-------- Information supplied

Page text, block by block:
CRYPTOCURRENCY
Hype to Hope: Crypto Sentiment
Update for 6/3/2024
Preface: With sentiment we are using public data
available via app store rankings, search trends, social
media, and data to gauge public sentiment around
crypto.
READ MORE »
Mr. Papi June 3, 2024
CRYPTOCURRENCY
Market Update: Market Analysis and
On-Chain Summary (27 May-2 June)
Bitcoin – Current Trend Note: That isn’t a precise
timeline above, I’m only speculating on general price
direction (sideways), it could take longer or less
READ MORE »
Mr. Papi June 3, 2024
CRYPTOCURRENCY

----------------
-------- Information supplied

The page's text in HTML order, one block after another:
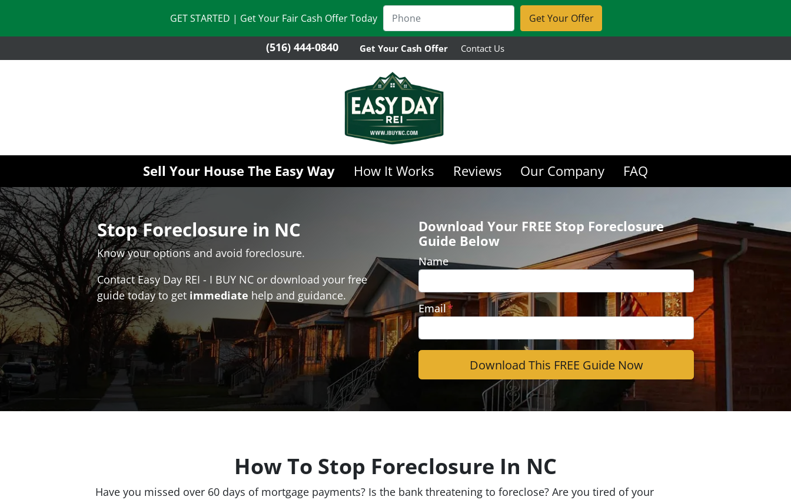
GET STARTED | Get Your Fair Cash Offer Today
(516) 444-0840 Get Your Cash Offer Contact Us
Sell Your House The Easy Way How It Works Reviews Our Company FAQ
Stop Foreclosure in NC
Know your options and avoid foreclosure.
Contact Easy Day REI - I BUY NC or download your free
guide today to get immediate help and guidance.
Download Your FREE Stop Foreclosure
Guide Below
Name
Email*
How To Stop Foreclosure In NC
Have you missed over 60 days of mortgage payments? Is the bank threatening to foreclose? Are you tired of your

----------------

Assigned task: Gather from the entries above all lines that include the string "Easy".

Exercise answer:
Sell Your House The Easy Way How It Works Reviews Our Company FAQ
Contact Easy Day REI - I BUY NC or download your free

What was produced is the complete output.